DIRECTIONS
Every record must come back unchanged, apart from the pictures, which are dropped.

(SOURCE MATERIAL)

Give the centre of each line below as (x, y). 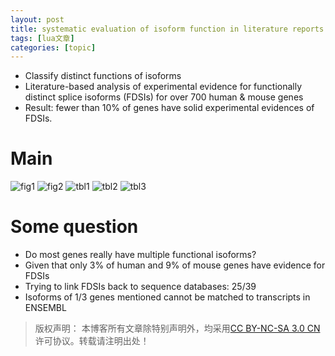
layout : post (37, 19)
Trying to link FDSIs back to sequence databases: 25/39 (140, 287)
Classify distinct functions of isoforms (103, 76)
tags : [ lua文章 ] (42, 38)
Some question (74, 227)
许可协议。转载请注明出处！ (92, 341)
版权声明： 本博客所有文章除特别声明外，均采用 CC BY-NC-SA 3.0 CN (177, 328)
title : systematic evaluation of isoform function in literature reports (167, 29)
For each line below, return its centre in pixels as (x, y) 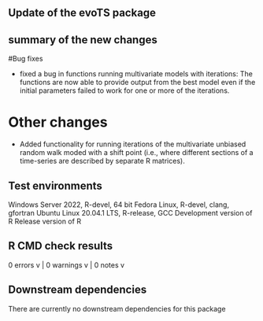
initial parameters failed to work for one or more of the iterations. (124, 90)
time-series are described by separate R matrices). (102, 161)
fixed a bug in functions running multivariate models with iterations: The (136, 74)
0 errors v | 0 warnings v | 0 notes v (66, 265)
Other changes (58, 122)
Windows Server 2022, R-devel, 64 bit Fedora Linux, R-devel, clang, (119, 205)
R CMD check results (61, 246)
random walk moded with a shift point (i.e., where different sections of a (136, 153)
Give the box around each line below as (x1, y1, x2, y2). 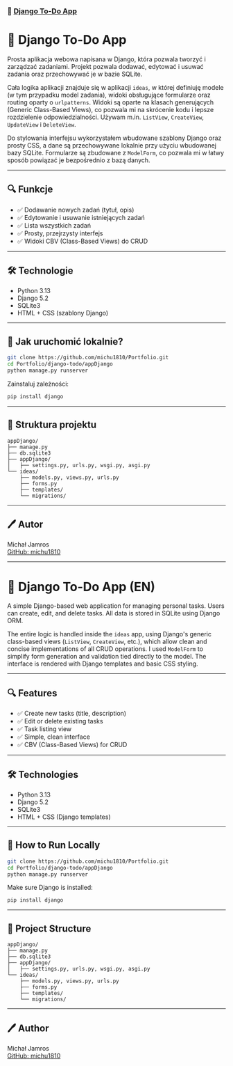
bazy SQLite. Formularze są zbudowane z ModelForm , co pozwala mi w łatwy (7, 148, 224, 157)
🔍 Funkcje (7, 184, 53, 196)
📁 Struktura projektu (7, 419, 97, 431)
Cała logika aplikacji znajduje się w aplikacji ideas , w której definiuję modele (7, 83, 224, 91)
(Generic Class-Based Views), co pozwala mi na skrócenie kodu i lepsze (7, 105, 214, 113)
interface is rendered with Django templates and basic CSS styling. (7, 659, 199, 668)
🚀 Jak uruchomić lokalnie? (7, 336, 123, 347)
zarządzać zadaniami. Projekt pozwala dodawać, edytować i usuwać (7, 62, 204, 70)
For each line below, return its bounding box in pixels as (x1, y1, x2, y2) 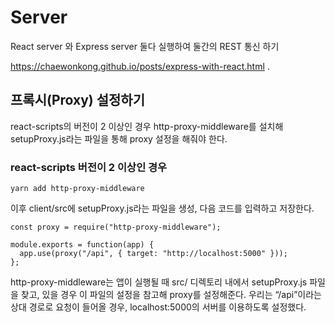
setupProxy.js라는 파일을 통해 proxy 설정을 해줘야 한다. (10, 132, 228, 145)
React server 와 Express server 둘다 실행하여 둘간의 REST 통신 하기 (10, 40, 280, 52)
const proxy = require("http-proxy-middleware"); (10, 222, 222, 233)
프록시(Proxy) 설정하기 (10, 92, 145, 109)
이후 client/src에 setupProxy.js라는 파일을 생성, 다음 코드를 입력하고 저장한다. (10, 202, 315, 215)
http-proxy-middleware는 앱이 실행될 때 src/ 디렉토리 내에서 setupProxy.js (10, 276, 308, 288)
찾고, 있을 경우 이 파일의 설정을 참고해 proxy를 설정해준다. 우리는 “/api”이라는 (20, 289, 322, 301)
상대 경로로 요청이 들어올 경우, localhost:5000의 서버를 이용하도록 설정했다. (10, 301, 307, 313)
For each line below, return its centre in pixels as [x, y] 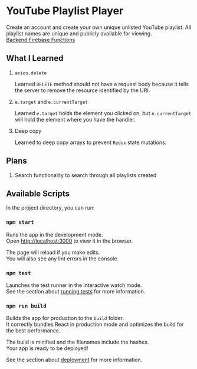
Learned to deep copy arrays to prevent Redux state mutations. [91, 142]
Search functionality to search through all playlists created [86, 175]
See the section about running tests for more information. [76, 291]
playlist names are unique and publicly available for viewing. [79, 33]
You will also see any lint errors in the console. [63, 259]
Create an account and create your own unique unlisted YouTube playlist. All [99, 27]
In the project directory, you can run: [50, 208]
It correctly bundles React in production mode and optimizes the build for [95, 324]
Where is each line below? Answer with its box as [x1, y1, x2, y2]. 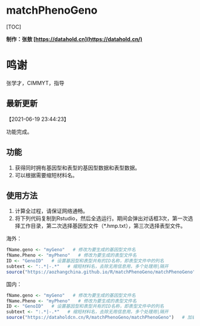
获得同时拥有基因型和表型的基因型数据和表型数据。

(End SOURCE MATERIAL)

EXPECTED OUTPUT
Give the centre of each line below as (x, y). 
layout : post (37, 19)
Trying to link FDSIs back to sequence databases: 25/39 (140, 287)
Classify distinct functions of isoforms (103, 76)
tags : [ lua文章 ] (42, 38)
Some question (74, 227)
许可协议。转载请注明出处！ (92, 341)
版权声明： 本博客所有文章除特别声明外，均采用 CC BY-NC-SA 3.0 CN (177, 328)
title : systematic evaluation of isoform function in literature reports (167, 29)
For each line below, return its centre in pixels as (x, y) 
initial parameters failed to work for one or more of the iterations. (124, 90)
time-series are described by separate R matrices). (102, 161)
fixed a bug in functions running multivariate models with iterations: The (136, 74)
0 errors v | 0 warnings v | 0 notes v (66, 265)
Other changes (58, 122)
Windows Server 2022, R-devel, 64 bit Fedora Linux, R-devel, clang, (119, 205)
R CMD check results (61, 246)
random walk moded with a shift point (i.e., where different sections of a (136, 153)
Give the box around each line below as (x1, y1, x2, y2). 
bazy SQLite. Formularze są zbudowane z ModelForm , co pozwala mi w łatwy (7, 148, 224, 157)
🔍 Funkcje (7, 184, 53, 196)
📁 Struktura projektu (7, 419, 97, 431)
Cała logika aplikacji znajduje się w aplikacji ideas , w której definiuję modele (7, 83, 224, 91)
(Generic Class-Based Views), co pozwala mi na skrócenie kodu i lepsze (7, 105, 214, 113)
interface is rendered with Django templates and basic CSS styling. (7, 659, 199, 668)
🚀 Jak uruchomić lokalnie? (7, 336, 123, 347)
zarządzać zadaniami. Projekt pozwala dodawać, edytować i usuwać (7, 62, 204, 70)
For each line below, return its bounding box in pixels as (x1, y1, x2, y2) 
setupProxy.js라는 파일을 통해 proxy 설정을 해줘야 한다. (10, 132, 228, 145)
React server 와 Express server 둘다 실행하여 둘간의 REST 통신 하기 (10, 40, 280, 52)
const proxy = require("http-proxy-middleware"); (10, 222, 222, 233)
프록시(Proxy) 설정하기 (10, 92, 145, 109)
이후 client/src에 setupProxy.js라는 파일을 생성, 다음 코드를 입력하고 저장한다. (10, 202, 315, 215)
http-proxy-middleware는 앱이 실행될 때 src/ 디렉토리 내에서 setupProxy.js (10, 276, 308, 288)
찾고, 있을 경우 이 파일의 설정을 참고해 proxy를 설정해준다. 우리는 “/api”이라는 (20, 289, 322, 301)
상대 경로로 요청이 들어올 경우, localhost:5000의 서버를 이용하도록 설정했다. (10, 301, 307, 313)
For each line below, return its centre in pixels as [x, y] 
Learned to deep copy arrays to prevent Redux state mutations. [91, 142]
Search functionality to search through all playlists created [86, 175]
See the section about running tests for more information. [76, 291]
playlist names are unique and publicly available for viewing. [79, 33]
You will also see any lint errors in the console. [63, 259]
Create an account and create your own unique unlisted YouTube playlist. All [99, 27]
In the project directory, you can run: [50, 208]
It correctly bundles React in production mode and optimizes the build for [95, 324]
Where is each line below? Answer with its box as [x1, y1, x2, y2]. 
获得同时拥有基因型和表型的基因型数据和表型数据。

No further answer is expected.